6

How can I configure my linux system to be secure against DMA-attacks? Is there a way to make them impossible?

DMA Attacks

excerpt From wikipedia

In modern operating systems, non-system (i.e. user-mode) applications are prevented from accessing any memory locations not explicitly authorized by the virtual memory controller (called the MMU or Memory Mapping Unit). In addition to containing damage from inadvertent software bugs and allowing more efficient use of physical memory, this architecture forms an integral part of the security of a modern operating system. However, kernel-mode drivers, many hardware devices, and occasional user-mode vulnerabilities allow the direct, unimpeded access of the physical memory address space. The physical address space includes all of the main system memory, as well as memory-mapped buses and hardware devices (which are controlled by the operating system through reads and writes as if they were ordinary RAM).

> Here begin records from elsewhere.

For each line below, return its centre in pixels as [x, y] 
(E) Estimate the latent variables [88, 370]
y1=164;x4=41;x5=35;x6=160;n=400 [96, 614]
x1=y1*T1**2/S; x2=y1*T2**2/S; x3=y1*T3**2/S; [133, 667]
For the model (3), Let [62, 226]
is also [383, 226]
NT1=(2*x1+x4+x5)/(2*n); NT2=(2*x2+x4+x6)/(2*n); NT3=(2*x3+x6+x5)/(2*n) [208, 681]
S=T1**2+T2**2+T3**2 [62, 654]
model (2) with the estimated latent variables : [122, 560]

Gilles 'SO- stop being evil'
  • 807,993
  • 194
  • 1,674
  • 2,175
student
  • 17,875
  • 31
  • 103
  • 169
  • By *DMA-attacks*, do you mean things like plugging in a rogue Firewire device that then uses DMA to read or modify the machine's RAM? – derobert Oct 04 '13 at 14:57
  • Yes. It doesnt't have to be Firewire, it may also be via PCI, Express-Card or Thunderbold (did I miss any DMA-vulnerable interface?). – student Oct 04 '13 at 15:05
  • 1
    Putting the device behind an IOMMU should prevent that, right? – ninjalj Oct 06 '13 at 21:42

3 Answers3

5

Well in a nutshell, no it's not completely possible to thwart potential attack vectors. Looking at the Wikipedia article there are essentially 4 avenues that you have to be aware of:

  1. kernel-mode drivers
  2. many hardware devices
  3. user-mode vulnerabilities
  4. Social engineering

The best way to mitigate your exposure (which is all you can do when securing something) is control your risk exposure to the above 4 things.

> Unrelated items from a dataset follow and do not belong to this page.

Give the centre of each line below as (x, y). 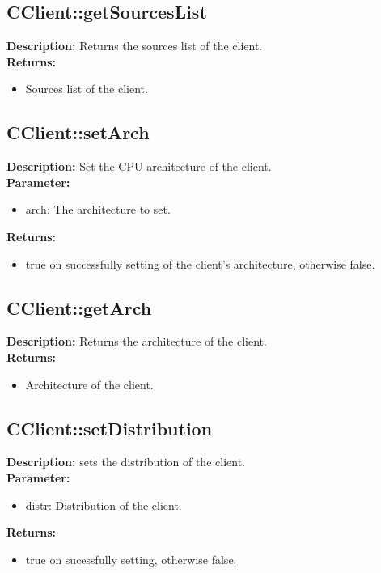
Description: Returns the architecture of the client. (137, 341)
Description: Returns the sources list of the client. (135, 46)
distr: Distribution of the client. (104, 505)
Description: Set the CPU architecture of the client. (139, 166)
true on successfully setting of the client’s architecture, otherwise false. (200, 263)
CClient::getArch (79, 307)
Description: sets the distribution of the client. (126, 462)
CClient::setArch (78, 132)
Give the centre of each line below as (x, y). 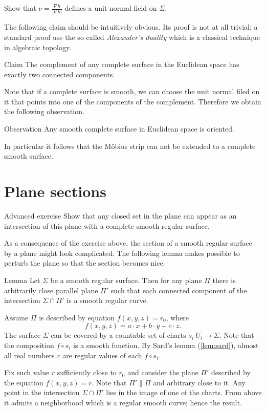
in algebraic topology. (38, 47)
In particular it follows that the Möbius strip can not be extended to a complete (130, 146)
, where (178, 317)
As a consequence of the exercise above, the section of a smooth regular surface (128, 243)
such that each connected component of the (179, 290)
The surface (23, 335)
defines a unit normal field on (111, 8)
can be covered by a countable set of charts (118, 335)

To stop 1, don't give anyone the ability to load kernel drivers. Additionally don't install any unneeded drivers either.

To stop 2, deny people physical access to the system. Use a secure data center which has limited physical access to only the core operators of the computer.

To stop 3, don't allow users the ability to run more applications than are absolutely needed. This goes beyond running, don't install anything beyond what's required. If it's a production server, then don't install gcc on it, for example.

To stop 4, training support staff in the art of detecting a scam.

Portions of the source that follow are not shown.